= Moges Kebede =

Ethiopian essayist, author and editor

Moges Kebede (Amharic: ሞገስ ከበደ), sometimes credited as Moges Kebede Damte or Moges Damte, is an Ethiopian author, essayist, and editor. He is the publisher of Mestawet Ethiopian Newspaper, a monthly magazine for the Ethiopian immigrant community in the United States.

==Life==
Moges Kebede was born and raised in Addis Ababa, the capital of Ethiopia. After finishing high school, he worked as a freelance writer, contributing articles for private newspapers and magazines and writing plays for local theaters.

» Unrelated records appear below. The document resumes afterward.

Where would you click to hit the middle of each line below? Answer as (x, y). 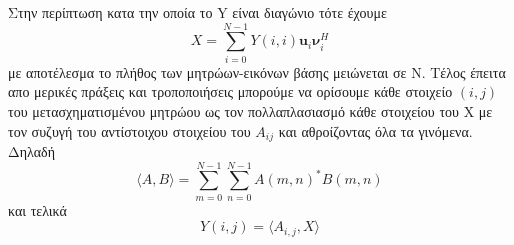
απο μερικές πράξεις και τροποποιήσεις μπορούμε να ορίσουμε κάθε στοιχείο (230, 91)
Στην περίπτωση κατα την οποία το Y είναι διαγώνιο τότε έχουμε (197, 12)
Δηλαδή (32, 150)
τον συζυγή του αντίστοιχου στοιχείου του (129, 130)
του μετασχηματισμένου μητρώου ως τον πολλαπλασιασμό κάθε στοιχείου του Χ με (250, 110)
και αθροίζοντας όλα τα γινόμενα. (375, 130)
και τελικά (37, 209)
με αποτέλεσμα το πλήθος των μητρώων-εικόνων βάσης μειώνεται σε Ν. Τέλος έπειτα (257, 71)
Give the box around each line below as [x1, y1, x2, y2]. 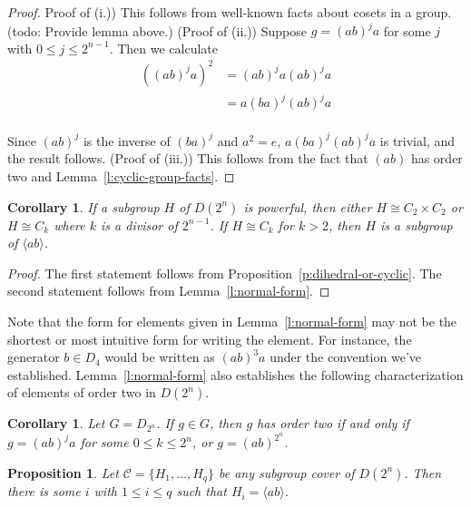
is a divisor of [101, 215, 178, 234]
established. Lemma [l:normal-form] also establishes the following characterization [7, 365, 464, 384]
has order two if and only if [257, 414, 409, 433]
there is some [7, 482, 81, 501]
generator [7, 347, 60, 366]
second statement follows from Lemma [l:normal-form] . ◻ [7, 281, 330, 300]
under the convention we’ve [270, 347, 421, 366]
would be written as [104, 347, 215, 366]
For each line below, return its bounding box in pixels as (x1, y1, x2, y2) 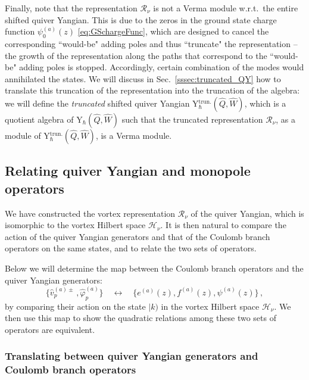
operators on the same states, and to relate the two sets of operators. (5, 242, 257, 254)
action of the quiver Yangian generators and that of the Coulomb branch (5, 230, 270, 242)
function (5, 25, 35, 38)
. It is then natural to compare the (160, 219, 286, 231)
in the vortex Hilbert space (161, 300, 260, 312)
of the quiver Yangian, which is (191, 207, 304, 219)
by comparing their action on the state (5, 300, 146, 312)
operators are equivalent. (5, 323, 95, 335)
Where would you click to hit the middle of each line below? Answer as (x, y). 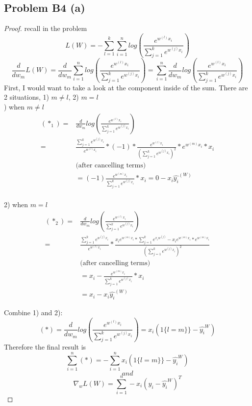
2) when (16, 204)
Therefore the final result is (45, 347)
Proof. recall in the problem (46, 28)
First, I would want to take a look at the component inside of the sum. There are (126, 87)
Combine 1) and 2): (33, 312)
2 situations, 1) (26, 97)
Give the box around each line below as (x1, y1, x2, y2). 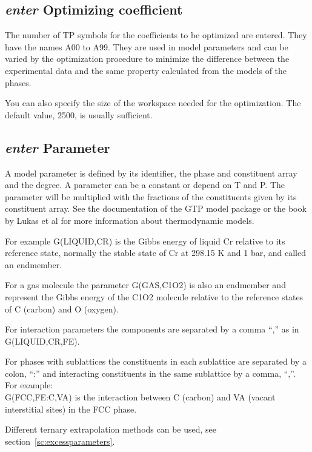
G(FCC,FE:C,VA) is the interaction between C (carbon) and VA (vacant (5, 391, 276, 403)
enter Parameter (5, 138, 110, 157)
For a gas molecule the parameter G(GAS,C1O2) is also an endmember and (5, 278, 286, 291)
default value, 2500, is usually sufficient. (5, 108, 153, 121)
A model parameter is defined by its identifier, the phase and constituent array (5, 166, 297, 179)
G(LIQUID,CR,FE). (5, 334, 80, 347)
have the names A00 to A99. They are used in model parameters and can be (5, 40, 288, 53)
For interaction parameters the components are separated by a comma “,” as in (5, 323, 299, 336)
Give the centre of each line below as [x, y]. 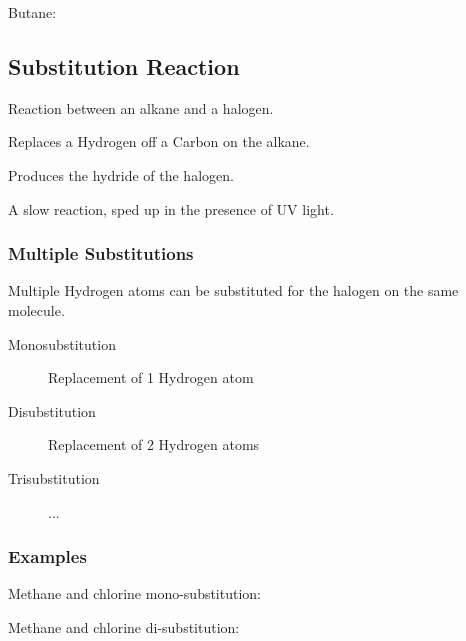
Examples [47, 556]
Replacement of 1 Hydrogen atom [151, 377]
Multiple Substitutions [101, 253]
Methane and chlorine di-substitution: [124, 626]
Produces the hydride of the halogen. [121, 174]
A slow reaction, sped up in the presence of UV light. [171, 208]
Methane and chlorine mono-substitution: [135, 593]
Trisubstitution [54, 477]
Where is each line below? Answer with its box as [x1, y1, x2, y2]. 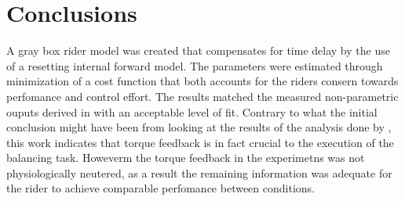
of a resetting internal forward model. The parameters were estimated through [6, 57, 383, 74]
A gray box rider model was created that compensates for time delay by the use [6, 42, 390, 59]
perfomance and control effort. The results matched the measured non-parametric [6, 88, 399, 104]
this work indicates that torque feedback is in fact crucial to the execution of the [6, 134, 394, 150]
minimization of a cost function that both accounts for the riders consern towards [6, 73, 399, 89]
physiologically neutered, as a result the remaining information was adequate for [6, 164, 392, 181]
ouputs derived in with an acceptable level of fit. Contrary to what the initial [6, 103, 378, 120]
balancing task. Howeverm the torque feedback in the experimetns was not [6, 149, 365, 166]
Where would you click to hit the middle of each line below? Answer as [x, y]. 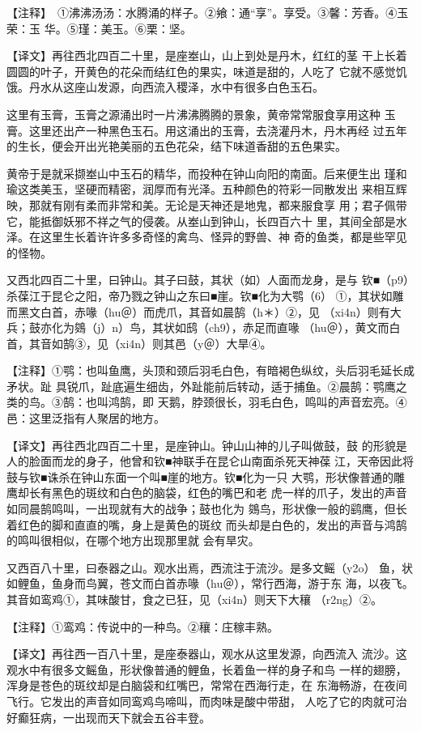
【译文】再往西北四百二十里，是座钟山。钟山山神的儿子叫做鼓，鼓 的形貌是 [207, 445]
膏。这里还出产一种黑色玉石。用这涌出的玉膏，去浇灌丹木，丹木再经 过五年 [207, 130]
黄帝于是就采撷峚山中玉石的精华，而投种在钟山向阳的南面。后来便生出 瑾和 [207, 173]
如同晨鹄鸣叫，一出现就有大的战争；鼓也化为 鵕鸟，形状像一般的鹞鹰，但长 [207, 509]
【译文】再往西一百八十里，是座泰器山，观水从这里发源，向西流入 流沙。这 [207, 654]
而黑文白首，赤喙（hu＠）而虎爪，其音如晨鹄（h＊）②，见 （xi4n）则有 [198, 311]
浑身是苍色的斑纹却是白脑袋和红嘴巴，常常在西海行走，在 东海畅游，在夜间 [207, 685]
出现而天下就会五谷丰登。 [142, 717]
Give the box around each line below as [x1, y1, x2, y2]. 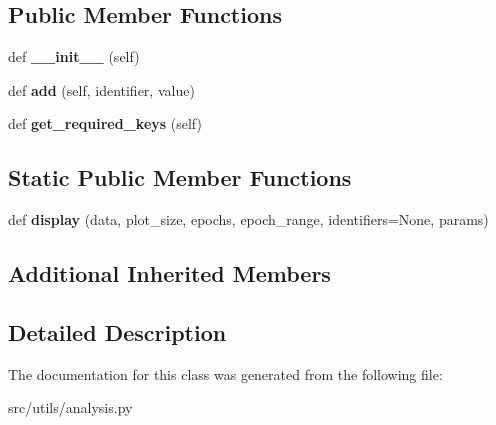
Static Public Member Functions [8, 162, 352, 193]
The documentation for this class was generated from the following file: [8, 363, 443, 384]
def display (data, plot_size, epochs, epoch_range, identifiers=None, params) [8, 209, 489, 230]
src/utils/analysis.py [8, 397, 133, 418]
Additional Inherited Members [8, 258, 331, 289]
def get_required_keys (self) [8, 113, 202, 134]
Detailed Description [8, 316, 227, 347]
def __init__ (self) [8, 46, 140, 67]
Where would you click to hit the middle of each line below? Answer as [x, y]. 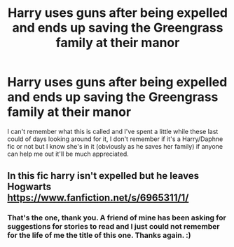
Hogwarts [29, 187]
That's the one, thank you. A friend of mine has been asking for [117, 218]
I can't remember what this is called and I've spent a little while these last [113, 131]
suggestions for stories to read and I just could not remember [113, 227]
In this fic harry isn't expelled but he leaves [103, 176]
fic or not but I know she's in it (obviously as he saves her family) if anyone [115, 146]
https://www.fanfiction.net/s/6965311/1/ [98, 198]
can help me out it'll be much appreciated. [68, 154]
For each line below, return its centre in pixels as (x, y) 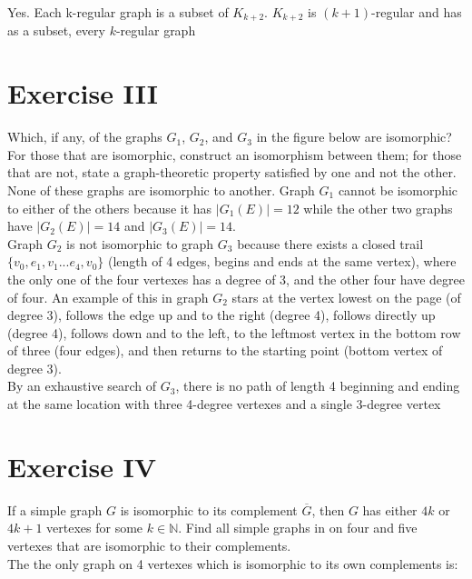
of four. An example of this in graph (108, 297)
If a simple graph (55, 509)
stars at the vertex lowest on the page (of (346, 297)
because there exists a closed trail (330, 243)
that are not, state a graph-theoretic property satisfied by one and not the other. (232, 172)
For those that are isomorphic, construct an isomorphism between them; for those (235, 154)
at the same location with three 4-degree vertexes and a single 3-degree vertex (224, 404)
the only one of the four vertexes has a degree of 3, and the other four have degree (236, 279)
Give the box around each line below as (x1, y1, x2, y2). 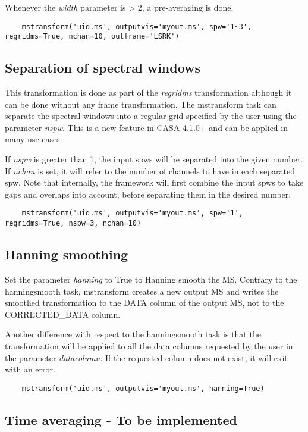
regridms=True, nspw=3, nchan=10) (5, 219, 142, 228)
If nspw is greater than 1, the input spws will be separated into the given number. (5, 153, 303, 165)
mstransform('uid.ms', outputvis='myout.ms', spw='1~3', (21, 22, 252, 31)
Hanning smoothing (5, 245, 128, 264)
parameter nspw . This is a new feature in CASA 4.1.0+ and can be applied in (5, 121, 288, 133)
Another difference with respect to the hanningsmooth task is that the (5, 328, 261, 340)
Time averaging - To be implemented (5, 410, 237, 428)
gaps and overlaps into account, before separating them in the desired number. (5, 187, 291, 200)
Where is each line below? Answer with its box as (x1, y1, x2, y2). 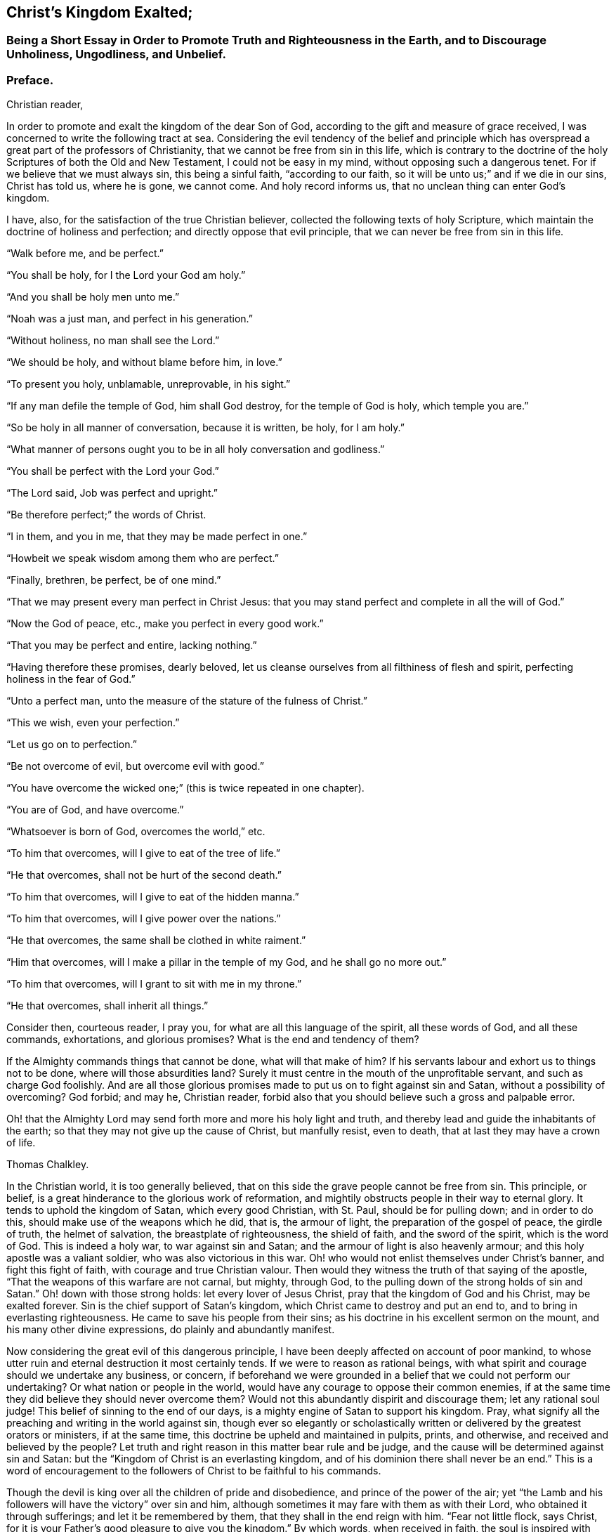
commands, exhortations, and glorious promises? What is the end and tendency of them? (6, 1033, 419, 1046)
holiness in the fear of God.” (6, 673, 136, 686)
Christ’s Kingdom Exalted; (6, 4, 193, 21)
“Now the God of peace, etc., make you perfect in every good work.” (6, 617, 324, 630)
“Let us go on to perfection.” (6, 738, 137, 751)
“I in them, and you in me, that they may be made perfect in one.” (6, 530, 308, 543)
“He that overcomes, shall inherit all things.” (6, 1000, 209, 1012)
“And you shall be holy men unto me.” (6, 291, 180, 303)
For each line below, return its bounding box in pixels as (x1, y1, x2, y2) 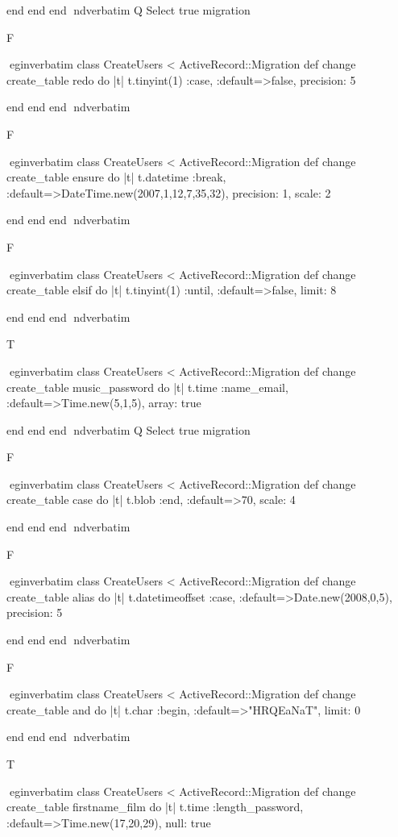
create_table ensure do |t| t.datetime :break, (6, 169, 226, 185)
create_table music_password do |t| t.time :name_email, (6, 378, 288, 395)
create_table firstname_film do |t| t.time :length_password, (6, 798, 304, 815)
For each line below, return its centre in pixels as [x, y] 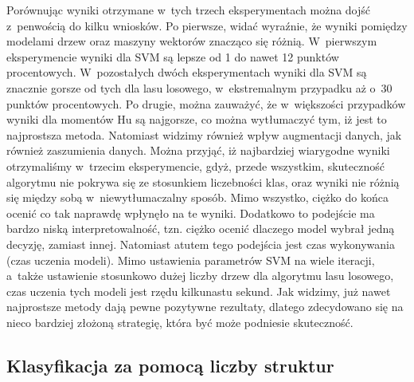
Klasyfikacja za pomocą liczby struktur [170, 365]
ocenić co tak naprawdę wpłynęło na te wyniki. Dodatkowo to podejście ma [191, 213]
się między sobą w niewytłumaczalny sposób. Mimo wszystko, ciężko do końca [197, 197]
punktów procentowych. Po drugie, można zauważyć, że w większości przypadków [206, 103]
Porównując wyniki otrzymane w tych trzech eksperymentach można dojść [189, 10]
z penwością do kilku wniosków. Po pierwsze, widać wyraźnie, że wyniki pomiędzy [207, 25]
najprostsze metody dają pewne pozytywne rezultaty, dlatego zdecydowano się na [205, 307]
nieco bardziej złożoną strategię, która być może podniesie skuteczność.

In the early 1990s Moges started writing for various citywide Addis Ababa publications. He also participated in the formation of the Ethiopian Free Press Journalists' Association or EFJA. In 1992, Moges published his first book, a crime novel titled Damotra, which he financed himself.

In April 1996, Moges immigrated to Minneapolis, Minnesota, where in April 2001 he established Mestawet Ethiopian Newspaper, the first monthly citywide Amharic language magazine with 150 copies. Though there had been past attempts to publish magazines geared toward the Ethiopian community in the Twin Cities, Mestawet was the first to achieve regular publication and become widely distributed to the area's estimated 15,000 or more immigrants from Ethiopia and Eritrea.

Beginning in 2004, Mestawet expanded its distribution throughout the U.S., reaching readers in Los Angeles, Seattle, Washington, D.C., Dallas, Denver, Atlanta, Columbus, and Portland.

By April 2005, Mestawet’s circulation had increased to 8,000 copies.